The IEC-40 considers an acoustic sample to have a length of 1 second, so we’ll set the bin length as such here.
[5]:
# Create mean square spectral densities using 1 s bins.
spsd = acoustics.sound_pressure_spectral_density(V, fs=V.fs, bin_length=1)
Applying Calibration Curves
For conducting scientific-grade analysis, it is critical to use calibration curves to correct the SPSD calculations. Hydrophones should be calibrated (i.e., a sensitivity calibration curve should be generated for a hydrophone) every few years. The IEC-40 asks that a hydrophone be calibrated both before and after the test deployment.
A calibration curve consists of the hydrophone’s sensitivity (in units of \(dB\) \(rel\) \(1\) \(V^2/uPa^2\)) vs frequency and should be applied to the spectral density we just calculated.
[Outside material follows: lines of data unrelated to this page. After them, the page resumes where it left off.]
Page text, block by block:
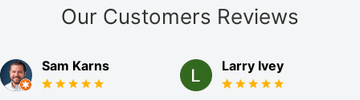
Our Customers Reviews
Sam Karns Larry Ivey
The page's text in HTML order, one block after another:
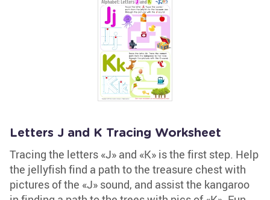
Letters J and K Tracing Worksheet
Tracing the letters «J» and «K» is the first step. Help
the jellyfish find a path to the treasure chest with
pictures of the «J» sound, and assist the kangaroo
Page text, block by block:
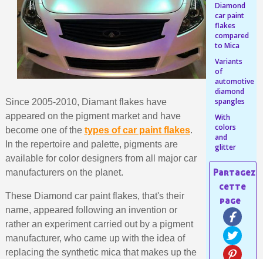
Earn loyalty points with every order
Return products within 14 days
5€ discount on your first order
€10 voucher for each referral
Subscribe to the newsletter: £5 discount
Delivery within 48-72 hours
Pay in 4x with no fees on purchases over £30
Get your online quote in less than 1 minute
Share your creations and receive vouchers
Earn loyalty points with every order
Return products within 14 days
5€ discount on your first order
€10 voucher for each referral
Subscribe to the newsletter: £5 discount
Since 2005-2010, Diamant flakes have
appeared on the pigment market and have
become one of the types of car paint flakes.
In the repertoire and palette, pigments are
available for color designers from all major car
manufacturers on the planet.
These Diamond car paint flakes, that's their
name, appeared following an invention or
rather an experiment carried out by a pigment
manufacturer, who came up with the idea of
replacing the synthetic mica that makes up the
Diamond
car paint
flakes
compared
to Mica
Variants
of
automotive
diamond
spangles
With
colors
and
glitter
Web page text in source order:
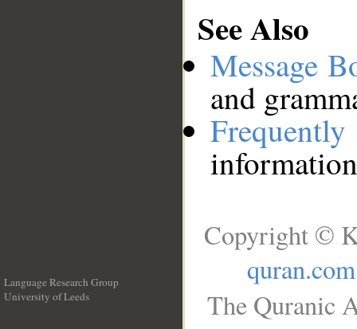
See Also
Message
and
Language Research Group
University of Leeds
Copyright ©
quran.com
The Quranic
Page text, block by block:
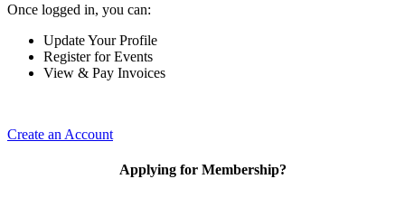
Once logged in, you can:
Update Your Profile
Register for Events
View & Pay Invoices
Create an Account
Applying for Membership?
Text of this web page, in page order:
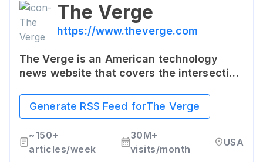
The Verge
https://www.theverge.com
The Verge is an American technology
news website that covers the intersection
It's known for in-depth reporting,
features, and product reviews, covering a
range of consumer technology trends and
devices.
Generate RSS Feed forThe Verge
~150+
articles/week
30M+
visits/month
USA
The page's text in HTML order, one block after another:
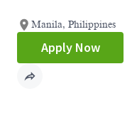
Manila, Philippines
Apply Now
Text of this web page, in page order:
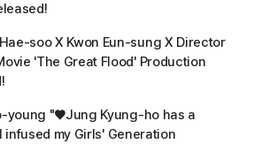
soo X Kwon Eun-sung X Director
'The Great Flood' Production
young "♥Jung Kyung-ho has a
infused my Girls' Generation
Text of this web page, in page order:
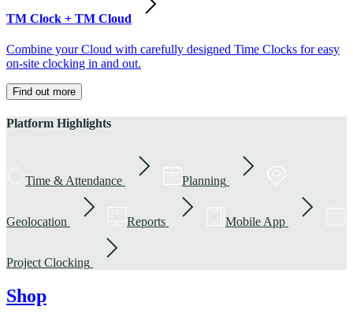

The easiest way to apply a sensitivity calibration curve in MHKiT is to first copy the calibration data into a CSV file, where the left column contains the calibrated frequencies and the right column contains the sensitivity values. Here we use the function in the following codeblock to read in a CSV file created with the column headers “Frequency” and “Analog Sensitivity”.
[6]:
import pandas as pd
def read_calibration_file(filename):
calibration = pd.read_csv(filename, sep=",")
calibration.index = calibration["Frequency"]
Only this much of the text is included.